Google grows data cloud capabilities for data management
The tech giant brings open source Apache Iceberg table format support to its BigLake data lake as it extends BigQuery support for unstructured data and Apache Spark.
Google expanded its data cloud offerings with a series of preview capabilities released on Tuesday.
Among the previews unveiled at the Google Cloud Next '22 conference were expanded capabilities in the BigLake data lakehouse service, which was originally released in April.
Google is also bringing support for the open source Apache Iceberg data lake table format that is being widely adopted by vendors, including Cloudera, Starburst and Snowflake.

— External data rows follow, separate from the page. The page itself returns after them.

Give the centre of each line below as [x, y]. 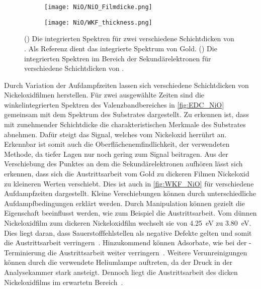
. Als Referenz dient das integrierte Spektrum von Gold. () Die [121, 48]
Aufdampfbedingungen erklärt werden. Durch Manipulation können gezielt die [124, 203]
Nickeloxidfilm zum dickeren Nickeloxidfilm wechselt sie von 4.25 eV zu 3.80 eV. [128, 223]
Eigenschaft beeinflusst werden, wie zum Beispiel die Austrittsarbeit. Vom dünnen [130, 213]
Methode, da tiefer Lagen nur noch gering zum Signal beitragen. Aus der [116, 154]
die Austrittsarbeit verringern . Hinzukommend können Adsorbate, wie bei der [125, 243]
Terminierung [25, 252]
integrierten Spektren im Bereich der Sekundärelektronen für [118, 58]
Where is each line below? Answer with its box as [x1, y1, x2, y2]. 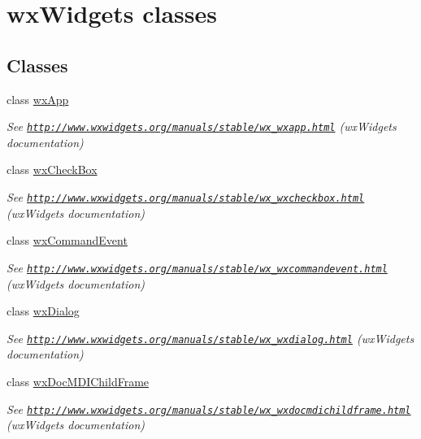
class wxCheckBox [7, 161, 98, 178]
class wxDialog [7, 302, 80, 319]
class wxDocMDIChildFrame [7, 372, 150, 389]
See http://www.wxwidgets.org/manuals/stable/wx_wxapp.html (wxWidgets [7, 118, 397, 135]
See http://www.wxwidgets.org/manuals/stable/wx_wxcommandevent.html [7, 259, 388, 276]
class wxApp [7, 90, 69, 107]
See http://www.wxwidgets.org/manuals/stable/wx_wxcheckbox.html [7, 189, 365, 206]
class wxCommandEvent [7, 232, 128, 249]
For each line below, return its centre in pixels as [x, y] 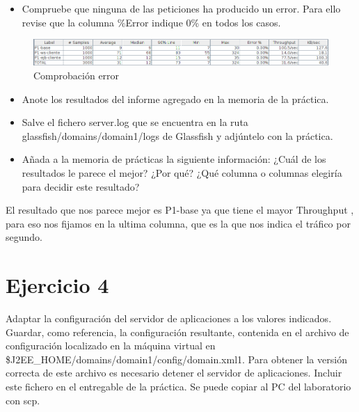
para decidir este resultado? [81, 186]
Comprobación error [77, 75]
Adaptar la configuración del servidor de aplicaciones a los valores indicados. [169, 318]
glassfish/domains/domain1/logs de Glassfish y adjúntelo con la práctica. [177, 135]
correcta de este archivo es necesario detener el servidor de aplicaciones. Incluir [174, 373]
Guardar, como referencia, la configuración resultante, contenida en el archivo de [177, 332]
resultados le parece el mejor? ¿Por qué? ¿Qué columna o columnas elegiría [182, 172]
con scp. [23, 400]
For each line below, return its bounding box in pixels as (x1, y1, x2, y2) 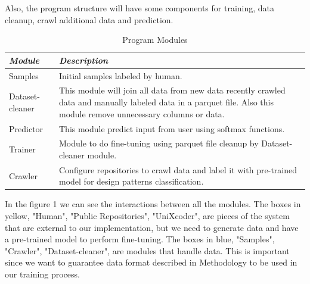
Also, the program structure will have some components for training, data (5, 2, 275, 14)
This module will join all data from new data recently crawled (59, 84, 286, 96)
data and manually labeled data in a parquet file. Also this (59, 96, 274, 108)
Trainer (9, 143, 36, 155)
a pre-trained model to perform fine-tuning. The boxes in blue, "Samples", (5, 233, 275, 245)
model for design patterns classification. (59, 175, 204, 188)
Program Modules (122, 33, 188, 46)
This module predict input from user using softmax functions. (59, 122, 285, 135)
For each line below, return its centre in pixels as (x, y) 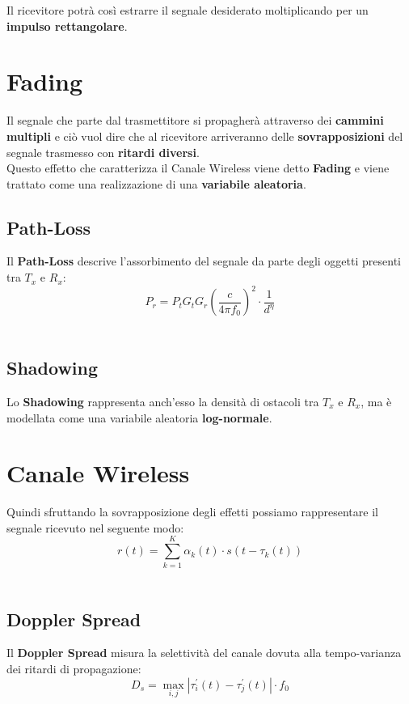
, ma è (376, 401)
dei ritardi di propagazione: (74, 668)
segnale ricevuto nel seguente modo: (95, 527)
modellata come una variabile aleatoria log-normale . (139, 417)
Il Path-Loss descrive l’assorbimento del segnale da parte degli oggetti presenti (204, 261)
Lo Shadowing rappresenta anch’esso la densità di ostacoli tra (163, 401)
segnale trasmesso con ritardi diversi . (103, 152)
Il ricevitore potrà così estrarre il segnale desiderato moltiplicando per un (188, 10)
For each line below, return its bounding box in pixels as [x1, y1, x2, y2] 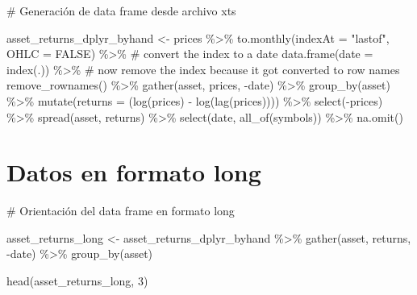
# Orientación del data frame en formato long [6, 202, 235, 219]
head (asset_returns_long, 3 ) [6, 272, 148, 289]
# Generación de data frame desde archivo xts [6, 2, 236, 19]
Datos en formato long [6, 156, 261, 189]
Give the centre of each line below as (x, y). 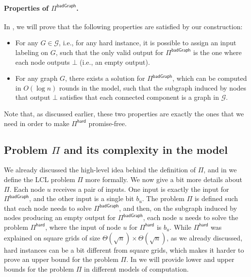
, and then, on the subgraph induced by (178, 208)
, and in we (220, 170)
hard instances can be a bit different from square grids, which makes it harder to (124, 249)
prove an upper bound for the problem (61, 259)
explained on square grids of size (52, 237)
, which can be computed (210, 78)
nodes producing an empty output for (60, 217)
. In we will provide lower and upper (180, 259)
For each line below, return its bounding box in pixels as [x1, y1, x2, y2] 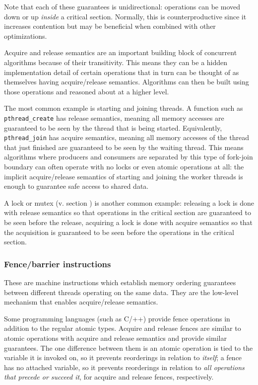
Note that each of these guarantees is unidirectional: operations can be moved [4, 1, 241, 11]
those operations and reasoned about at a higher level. [4, 86, 169, 96]
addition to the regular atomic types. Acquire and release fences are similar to [4, 323, 241, 333]
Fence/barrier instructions [4, 257, 111, 270]
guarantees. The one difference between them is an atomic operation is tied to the [4, 342, 253, 353]
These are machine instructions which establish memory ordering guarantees [4, 277, 236, 287]
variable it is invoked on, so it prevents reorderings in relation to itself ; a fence [4, 352, 242, 363]
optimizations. [4, 30, 47, 41]
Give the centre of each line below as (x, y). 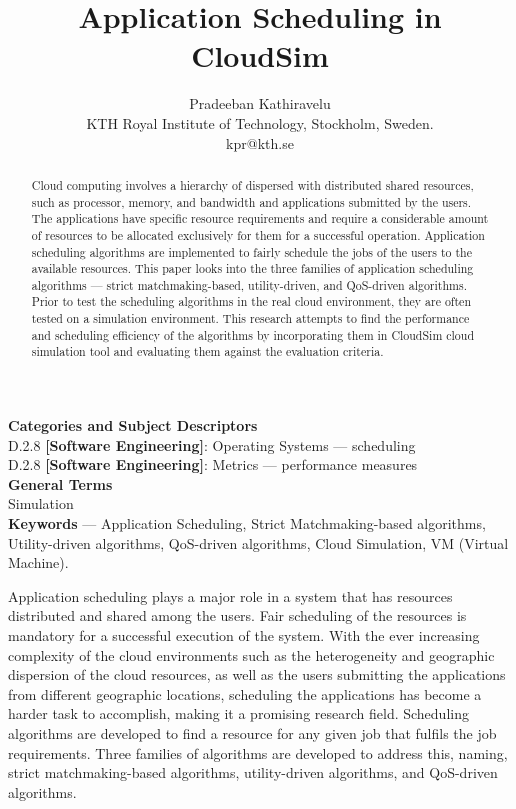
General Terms (60, 483)
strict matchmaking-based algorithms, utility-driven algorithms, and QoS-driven (253, 772)
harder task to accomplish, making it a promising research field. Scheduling (238, 713)
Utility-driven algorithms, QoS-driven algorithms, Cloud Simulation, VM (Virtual (258, 542)
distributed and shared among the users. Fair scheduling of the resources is (237, 615)
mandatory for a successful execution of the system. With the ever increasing (244, 635)
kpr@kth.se (260, 142)
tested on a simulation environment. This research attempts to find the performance (250, 318)

In addition, Google is adding new capabilities to its BigQuery data warehouse service to support unstructured data, as well as adding support for the Apache Spark query engine. The tech giant is also integrating BigQuery with the Google Datastream service to bring data into BigQuery from multiple databases, including Oracle, PostgreSQL and MySQL.
"Google continues to aggressively expand its market footprint for data management," said Gartner analyst Merv Adrian.

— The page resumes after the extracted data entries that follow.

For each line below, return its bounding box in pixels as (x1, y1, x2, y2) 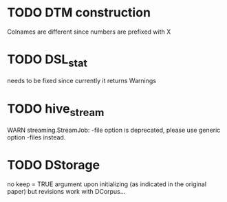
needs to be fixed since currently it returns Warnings (7, 77, 157, 85)
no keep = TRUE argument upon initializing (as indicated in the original (7, 180, 207, 188)
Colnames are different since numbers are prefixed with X (7, 27, 171, 36)
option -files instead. (7, 133, 66, 142)
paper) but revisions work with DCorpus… (7, 187, 126, 195)
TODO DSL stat (7, 52, 88, 69)
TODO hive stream (7, 101, 105, 119)
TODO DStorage (7, 157, 100, 173)
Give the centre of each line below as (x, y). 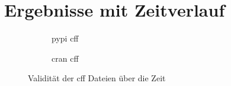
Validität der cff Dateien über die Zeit (97, 78)
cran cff (65, 58)
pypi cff (65, 38)
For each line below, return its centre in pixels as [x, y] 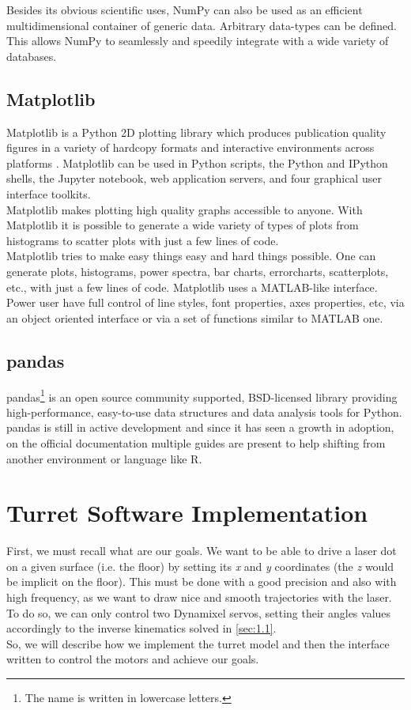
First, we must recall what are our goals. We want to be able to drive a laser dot [202, 551]
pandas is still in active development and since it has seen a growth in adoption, [200, 427]
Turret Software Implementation [187, 513]
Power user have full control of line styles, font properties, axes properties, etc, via [205, 302]
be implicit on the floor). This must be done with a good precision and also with [202, 582]
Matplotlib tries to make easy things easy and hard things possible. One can [191, 256]
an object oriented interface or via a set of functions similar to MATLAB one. [195, 317]
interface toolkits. [49, 193]
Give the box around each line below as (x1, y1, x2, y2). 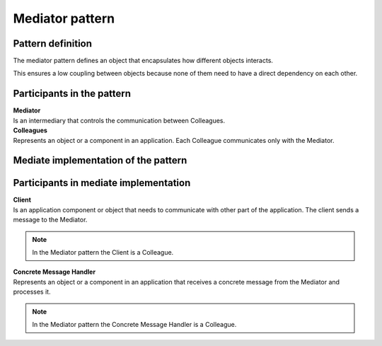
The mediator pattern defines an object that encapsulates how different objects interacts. (13, 57, 274, 65)
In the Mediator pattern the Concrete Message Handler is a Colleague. (32, 320, 237, 328)
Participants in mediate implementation (13, 177, 191, 189)
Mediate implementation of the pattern (13, 154, 187, 166)
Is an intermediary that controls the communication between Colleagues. (13, 116, 226, 125)
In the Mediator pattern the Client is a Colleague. (32, 248, 174, 257)
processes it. (13, 287, 51, 296)
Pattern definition (13, 38, 92, 50)
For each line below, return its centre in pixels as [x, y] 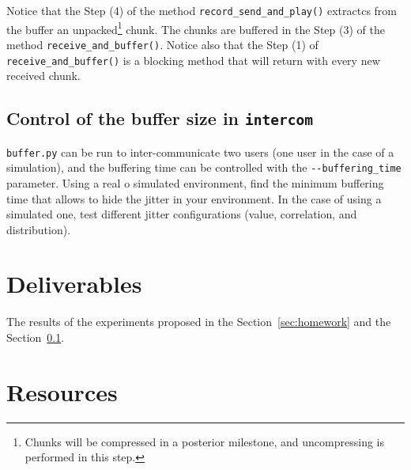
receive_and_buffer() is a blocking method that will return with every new [193, 60]
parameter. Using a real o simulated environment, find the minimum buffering [195, 182]
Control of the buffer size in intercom [160, 118]
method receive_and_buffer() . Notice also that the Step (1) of [162, 44]
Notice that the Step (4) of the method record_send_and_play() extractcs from [202, 10]
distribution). [39, 229]
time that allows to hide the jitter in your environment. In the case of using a [194, 198]
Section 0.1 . [36, 337]
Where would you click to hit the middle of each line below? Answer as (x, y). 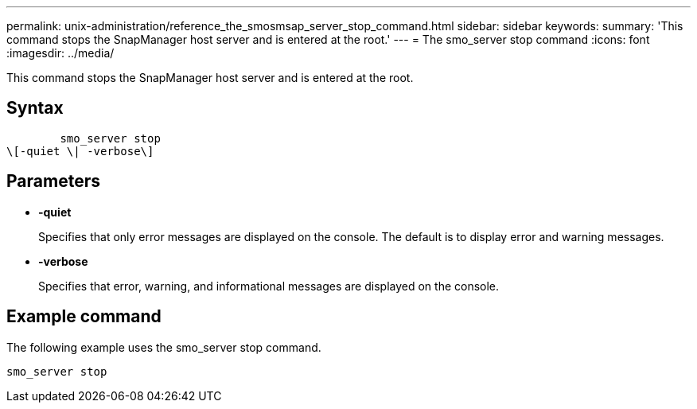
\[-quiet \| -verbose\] (80, 151)
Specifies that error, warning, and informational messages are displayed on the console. (269, 286)
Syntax (35, 108)
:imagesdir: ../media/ (60, 53)
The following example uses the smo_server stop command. (164, 347)
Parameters (53, 181)
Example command (84, 317)
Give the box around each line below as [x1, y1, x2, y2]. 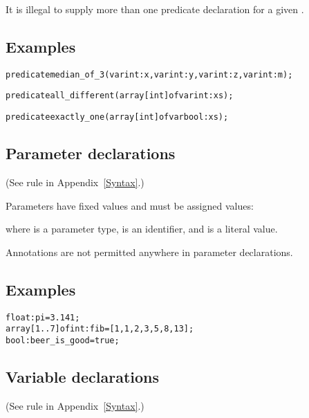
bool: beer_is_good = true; [6, 335, 120, 345]
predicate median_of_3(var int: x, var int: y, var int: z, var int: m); [6, 69, 293, 80]
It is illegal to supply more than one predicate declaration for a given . [6, 2, 304, 16]
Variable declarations [6, 365, 160, 387]
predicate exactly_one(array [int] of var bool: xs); [6, 112, 229, 122]
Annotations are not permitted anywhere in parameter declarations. [6, 244, 293, 259]
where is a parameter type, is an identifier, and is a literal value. [6, 221, 278, 236]
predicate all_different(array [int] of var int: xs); [6, 91, 234, 101]
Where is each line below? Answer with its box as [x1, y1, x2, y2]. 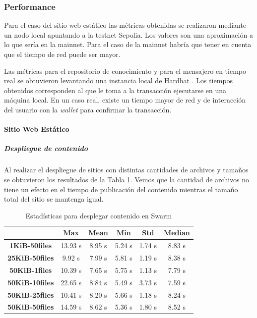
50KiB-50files [7, 302, 54, 312]
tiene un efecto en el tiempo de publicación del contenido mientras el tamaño [4, 184, 238, 194]
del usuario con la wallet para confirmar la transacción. [4, 104, 172, 114]
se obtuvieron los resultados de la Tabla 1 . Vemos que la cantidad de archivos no [4, 174, 250, 184]
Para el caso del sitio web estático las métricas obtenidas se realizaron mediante [4, 20, 247, 30]
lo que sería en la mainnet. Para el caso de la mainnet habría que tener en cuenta [4, 39, 252, 50]
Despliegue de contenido [4, 143, 88, 154]
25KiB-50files [7, 252, 54, 263]
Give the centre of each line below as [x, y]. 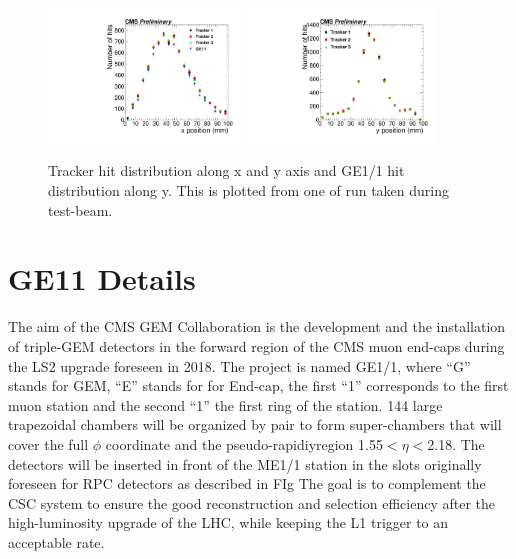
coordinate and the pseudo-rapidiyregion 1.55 [244, 443]
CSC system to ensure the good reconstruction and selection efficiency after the [251, 502]
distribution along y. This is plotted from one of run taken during [249, 190]
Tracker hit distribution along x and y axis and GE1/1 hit [226, 170]
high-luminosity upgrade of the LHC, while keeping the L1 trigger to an [228, 522]
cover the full [48, 443]
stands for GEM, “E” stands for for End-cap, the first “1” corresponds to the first [258, 385]
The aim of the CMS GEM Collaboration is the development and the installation [257, 326]
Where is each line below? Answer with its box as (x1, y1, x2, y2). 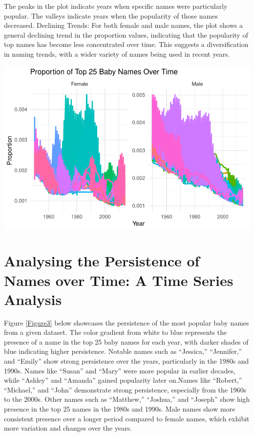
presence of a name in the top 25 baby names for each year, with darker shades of (4, 336, 249, 347)
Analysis (4, 289, 62, 309)
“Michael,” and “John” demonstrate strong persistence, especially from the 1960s (4, 384, 247, 394)
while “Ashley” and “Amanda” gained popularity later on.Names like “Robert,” (4, 375, 242, 385)
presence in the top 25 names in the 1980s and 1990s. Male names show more (4, 404, 235, 414)
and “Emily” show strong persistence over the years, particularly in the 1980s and (4, 356, 249, 366)
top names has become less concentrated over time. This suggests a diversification (4, 39, 249, 49)
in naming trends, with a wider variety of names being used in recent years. (4, 48, 230, 59)

Google is following the trend of supporting open table formats with its support for Apache Iceberg, Adrian said.
Merv AdrianAnalyst, Gartner
The BigQuery previews -- including support for Apache Spark, unstructured data and connections with Datastream -- signal Google's intent to pursue both database management system data and new data lake opportunities more aggressively together with the BigLake platform, he said.

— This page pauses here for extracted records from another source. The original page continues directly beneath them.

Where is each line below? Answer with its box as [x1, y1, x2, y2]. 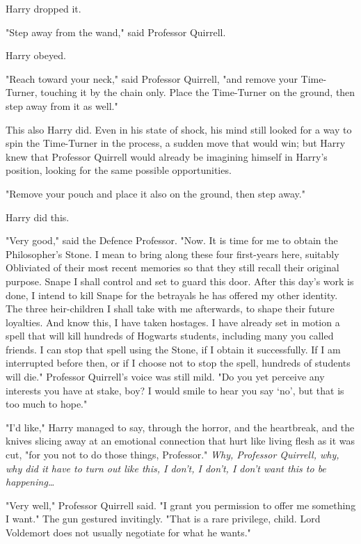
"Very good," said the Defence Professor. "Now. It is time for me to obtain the [6, 233, 338, 248]
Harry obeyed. [6, 48, 66, 63]
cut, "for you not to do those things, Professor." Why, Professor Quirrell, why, [6, 447, 339, 462]
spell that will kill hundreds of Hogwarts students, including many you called [6, 328, 334, 343]
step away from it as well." [6, 98, 118, 113]
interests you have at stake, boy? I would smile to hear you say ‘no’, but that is [6, 383, 344, 397]
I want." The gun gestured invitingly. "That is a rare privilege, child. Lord [6, 511, 321, 526]
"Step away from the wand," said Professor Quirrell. [6, 24, 226, 39]
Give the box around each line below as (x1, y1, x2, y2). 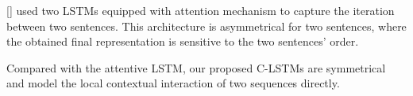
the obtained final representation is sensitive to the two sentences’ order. (6, 33, 359, 50)
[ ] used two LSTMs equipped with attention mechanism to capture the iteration (6, 2, 395, 18)
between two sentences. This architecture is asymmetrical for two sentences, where (6, 17, 407, 34)
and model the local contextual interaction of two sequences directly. (6, 75, 340, 91)
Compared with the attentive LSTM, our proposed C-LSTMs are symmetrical (6, 59, 386, 76)
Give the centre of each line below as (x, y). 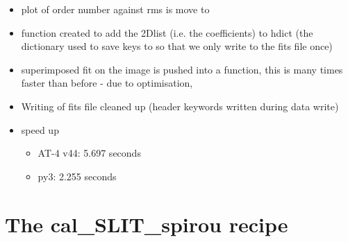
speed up (40, 129)
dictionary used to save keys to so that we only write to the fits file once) (177, 46)
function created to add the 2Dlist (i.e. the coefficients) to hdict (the (167, 32)
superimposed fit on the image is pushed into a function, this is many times (182, 69)
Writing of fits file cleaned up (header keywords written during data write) (180, 106)
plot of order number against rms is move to (115, 9)
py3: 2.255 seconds (77, 176)
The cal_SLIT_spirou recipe (147, 224)
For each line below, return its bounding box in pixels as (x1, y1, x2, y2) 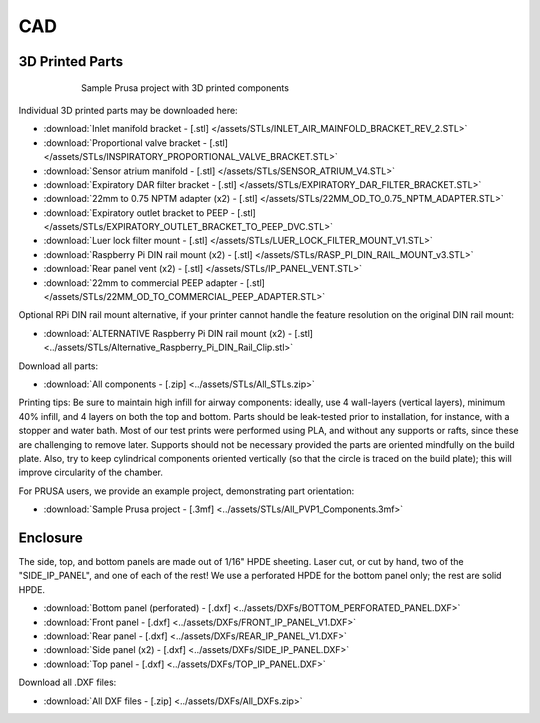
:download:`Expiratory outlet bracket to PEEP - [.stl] (43, 206, 257, 219)
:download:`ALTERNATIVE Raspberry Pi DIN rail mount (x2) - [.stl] (43, 327, 314, 339)
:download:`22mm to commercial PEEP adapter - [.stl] (43, 276, 265, 289)
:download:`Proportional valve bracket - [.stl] (43, 136, 229, 149)
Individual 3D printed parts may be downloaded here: (18, 104, 239, 116)
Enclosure (18, 529, 84, 546)
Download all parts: (18, 360, 99, 372)
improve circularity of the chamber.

Iceberg ahead for Google's data cloud
In a media briefing, Gerrit Kazmaier, vice president and general manager for database, data analytics and Looker at Google Cloud, said adding support for more formats is a key focus for Google.
Kazmaier said that with support for Apache Iceberg, Google users will be able to store and manage data in the open source table format and still be able to use BigQuery for data queries.
Iceberg is the first of a trio of open source data lake table formats that Google will support over time. Kazmaier said that after the Iceberg preview, Google plans to support the open source Apache Hudi and Delta Lake table formats. Hudi is already used by some large organizations including Walmart. The Delta Lake data lake table format that was created by Databricks is now an open source project run by the Linux Foundation.
Open data cloud brings updates to BigQuery
Support for open source data lake table formats is part of Google's larger effort to enable an open data cloud, according to the vendor.
Kazmaier said the idea of an open data cloud is built on the core principle of being open to all possible types of data in every format. To that end, Google is now previewing support for unstructured data for BigQuery.
"In the past, there was a big divide between structured data and unstructured data," he said. "This is now converging as customers seek to unify their data architecture, and they are seeking to unify all types of data they are working with."
As part of the unification of data, Google said it also wants to help organizations ensure data quality. Google today also introduced preview capabilities for automating data quality management, as well as features for data lineage.
"Data management is one of the key concerns in an open data cloud ecosystem because we want to give our customers the ability to understand, manage and secure their data landscape," Kazmaier said.